• [Information]:
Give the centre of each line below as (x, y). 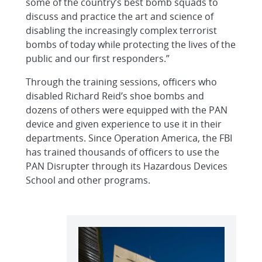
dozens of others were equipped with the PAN (127, 110)
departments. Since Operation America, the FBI (129, 138)
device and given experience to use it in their (124, 124)
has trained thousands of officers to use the (123, 152)
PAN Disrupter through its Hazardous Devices (127, 166)
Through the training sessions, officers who (121, 82)
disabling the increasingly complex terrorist (121, 30)
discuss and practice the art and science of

• [What is needed]:
Using the listing above, copy exactly the line that contains "has trained thousands", the line that contains "disabling the increasingly", and each line that falls between them.

• [Response for this exercise]:
has trained thousands of officers to use the (123, 152)
PAN Disrupter through its Hazardous Devices (127, 166)
Through the training sessions, officers who (121, 82)
disabling the increasingly complex terrorist (121, 30)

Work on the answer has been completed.